Вдали уже виднелись стены и башни Ратибора, сначала, даже еще не доезжая до пригорода, миновали церквушку, кладбище и виселицу, украшающую верх плоского холма. На поперечной балке покачивались от легкого ветра несколько тел в различной степени разложения.
– Вешают даже в Страстную неделю, – заметил Шарлей. – Значит, есть спрос. Значит, ловят.
926
Музыкальный инструмент в виде двух медных тарелок.
– Сейчас везде ловят, – пожал плечами Бедржих. – После прошлогоднего рейда везде видят гуситов. Психоз страха.
– Рейд, – заметил Рйневан, – даже не зацепил ратиборское княжество. Они гуситов даже не видели.
– А черта кто-то видел? А все боятся.
Они проехали через затянутый дымом пригород, звучащий голосами разнообразных животных и отзвуками занятий, за которые люди обычно берутся, чтобы заработать. Под Миколайскими воротами сидели добрые четверть сотни нищих, демонстрировавших из-под лохмотьев гнойные культи и язвы. Бедржих бросил им несколько медяков, для видимости и прикрытия: они вступали в город как купцы, а среди купцов существовала мода на милостыню, пожертвования и тому подобный выпендреж.
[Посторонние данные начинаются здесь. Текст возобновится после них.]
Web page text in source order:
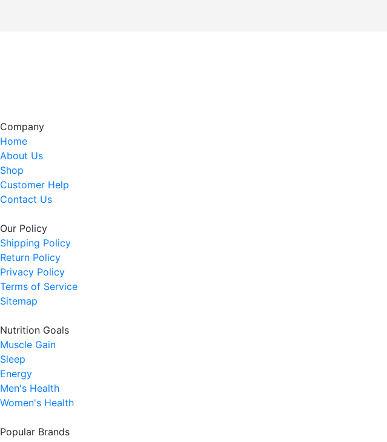
Company
Home
About Us
Shop
Customer Help
Contact Us
Our Policy
Shipping Policy
Return Policy
Privacy Policy
Terms of Service
Sitemap
Nutrition Goals
Muscle Gain
Sleep
Energy
Men's Health
Women's Health
Popular Brands
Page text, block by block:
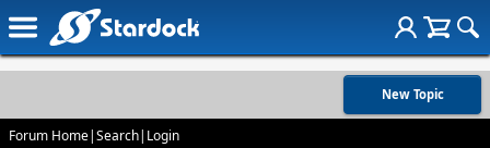
New Topic
Forum Home|Search| Login
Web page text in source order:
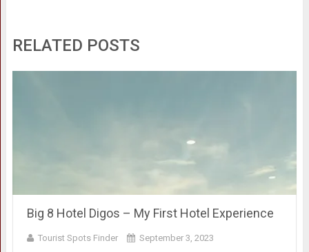
RELATED POSTS
Big 8 Hotel Digos – My First Hotel Experience
Tourist Spots Finder September 3, 2023
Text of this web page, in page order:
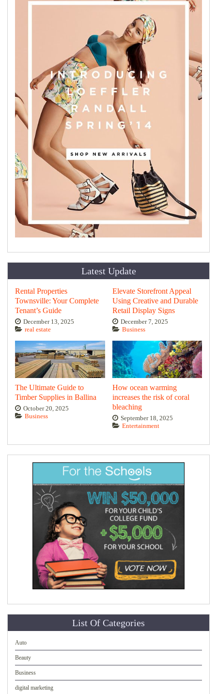
Latest Update
Rental Properties
Townsville: Your Complete
Tenant’s Guide
December 13, 2025
real estate
Elevate Storefront Appeal
Using Creative and Durable
Retail Display Signs
December 7, 2025
Business
The Ultimate Guide to
Timber Supplies in Ballina
October 20, 2025
Business
How ocean warming
increases the risk of coral
bleaching
September 18, 2025
Entertainment
List Of Categories
Auto
Beauty
Business
digital marketing
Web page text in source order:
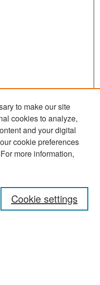
to make our site
cookies to analyze,
and your digital
cookie preferences
more information,
Cookie settings
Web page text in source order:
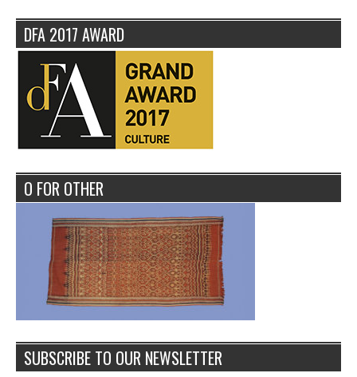
DFA 2017 AWARD
O FOR OTHER
SUBSCRIBE TO OUR NEWSLETTER
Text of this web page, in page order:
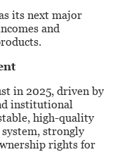
its next major
and
in 2025, driven by
institutional
high-quality
strongly
rights for
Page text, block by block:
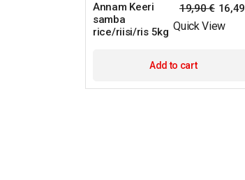
Annam Keeri
samba
rice/riisi/ris 5kg
19,90€ 16,49
Quick View
Add to cart
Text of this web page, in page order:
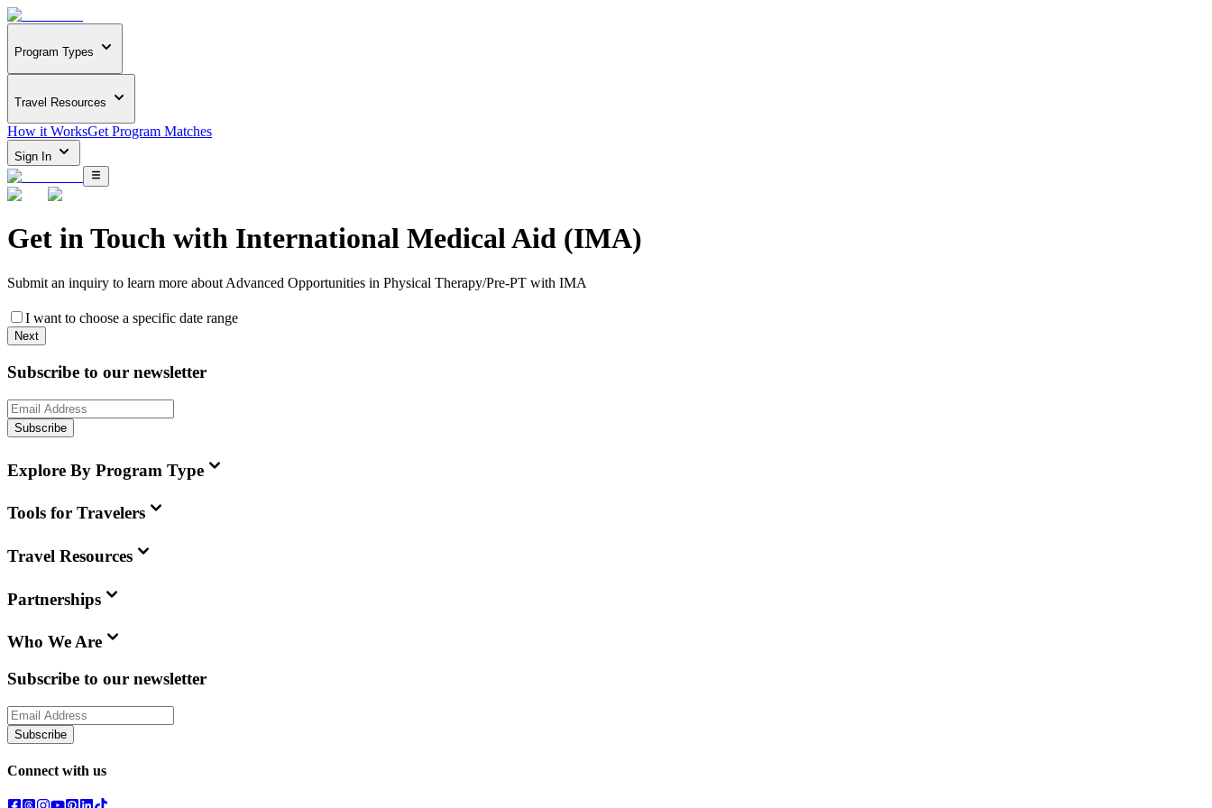
Program Types
Travel Resources
How it WorksGet Program Matches
Sign In
Get in Touch with International Medical Aid (IMA)
Submit an inquiry to learn more about Advanced Opportunities in Physical Therapy/Pre-PT with IMA
I want to choose a specific date range
Next
Subscribe to our newsletter
Subscribe
Explore By Program Type
Tools for Travelers
Travel Resources
Partnerships
Who We Are
Subscribe to our newsletter
Subscribe
Connect with us
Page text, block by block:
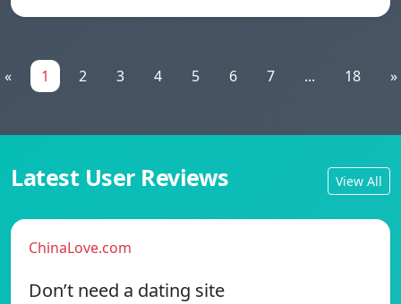
« 1 2 3 4 5 6 7 ... 18 »
Latest User Reviews View All
ChinaLove.com
Don’t need a dating site
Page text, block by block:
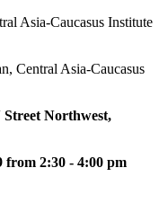
Asia-Caucasus Institute
Central Asia-Caucasus
Northwest,
from 2:30 - 4:00 pm
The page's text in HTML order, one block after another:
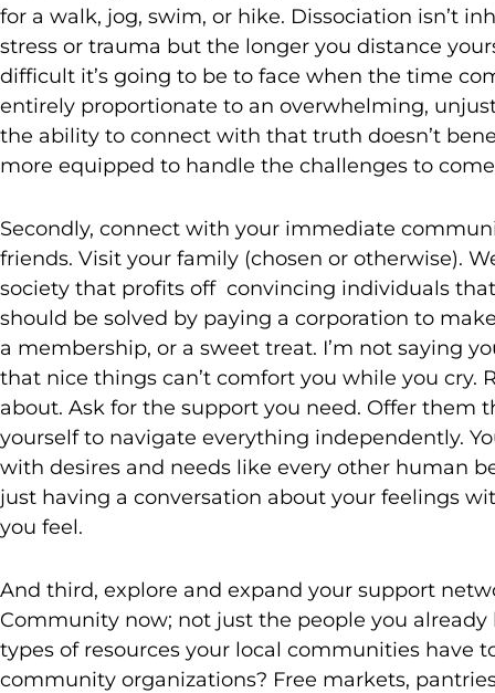
for a walk, jog, swim, or hike. Dissociation isn’t
stress or trauma but the longer you distance
difficult it’s going to be to face when the time
entirely proportionate to an overwhelming,
the ability to connect with that truth doesn’t
more equipped to handle the challenges to
Secondly, connect with your immediate
friends. Visit your family (chosen or otherwise).
society that profits off convincing individuals
should be solved by paying a corporation to
a membership, or a sweet treat. I’m not saying
that nice things can’t comfort you while you cry.
about. Ask for the support you need. Offer them
yourself to navigate everything independently.
with desires and needs like every other human
just having a conversation about your feelings
you feel.
And third, explore and expand your support
Community now; not just the people you
types of resources your local communities have
community organizations? Free markets,
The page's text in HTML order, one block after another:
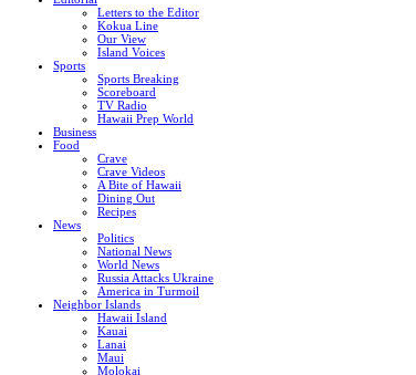
Letters to the Editor
Kokua Line
Our View
Island Voices
Sports
Sports Breaking
Scoreboard
TV Radio
Hawaii Prep World
Business
Food
Crave
Crave Videos
A Bite of Hawaii
Dining Out
Recipes
News
Politics
National News
World News
Russia Attacks Ukraine
America in Turmoil
Neighbor Islands
Hawaii Island
Kauai
Lanai
Maui
Molokai

– Мы здесь разделяемся, – заявил он, когда они отъехали от ворот и оказались возле монастыря доминиканок. – Ратибор, я думаю, вы знаете? Это улица Девичья, едучи прямо, доберетесь до Рынка и улицы Одрянской, которая от него отходит и ведет к одноименным воротам. Есть там заезжий двор, известный как «Мельничный вес». Там остановитесь и подождете нас. То есть, меня и Рейневана.
– А вы, – сожмурил глаза Шарлей, – тем временем отправитесь по другому адресу. По какому, если не секрет?
– В принципе не секрет. – Лицо Бедржиха не дрогнуло. – Но стоит ли? Если бы, тьфу-тьфу, что-то пошло не так, могут об этом адресе спрашивать. Тогда можно прикрыться незнанием.